> Excerpted records
#####
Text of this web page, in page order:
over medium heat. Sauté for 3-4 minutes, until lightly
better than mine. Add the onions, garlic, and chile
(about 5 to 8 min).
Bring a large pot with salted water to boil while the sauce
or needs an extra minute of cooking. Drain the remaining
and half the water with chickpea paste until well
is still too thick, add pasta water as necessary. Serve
#####
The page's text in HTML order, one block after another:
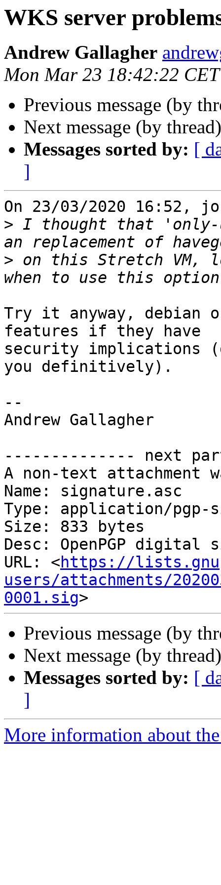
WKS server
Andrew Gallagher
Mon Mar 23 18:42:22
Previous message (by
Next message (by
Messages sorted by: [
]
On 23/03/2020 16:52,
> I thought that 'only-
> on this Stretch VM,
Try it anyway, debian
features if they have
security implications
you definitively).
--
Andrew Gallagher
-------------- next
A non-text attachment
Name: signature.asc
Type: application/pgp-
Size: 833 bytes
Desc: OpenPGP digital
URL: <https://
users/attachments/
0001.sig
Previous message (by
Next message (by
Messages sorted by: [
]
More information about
#####
> Work order
Every line above that includes the string "this" needs to be copied.

> Exercise response
Text of this web page, in page order:
> on this Stretch VM,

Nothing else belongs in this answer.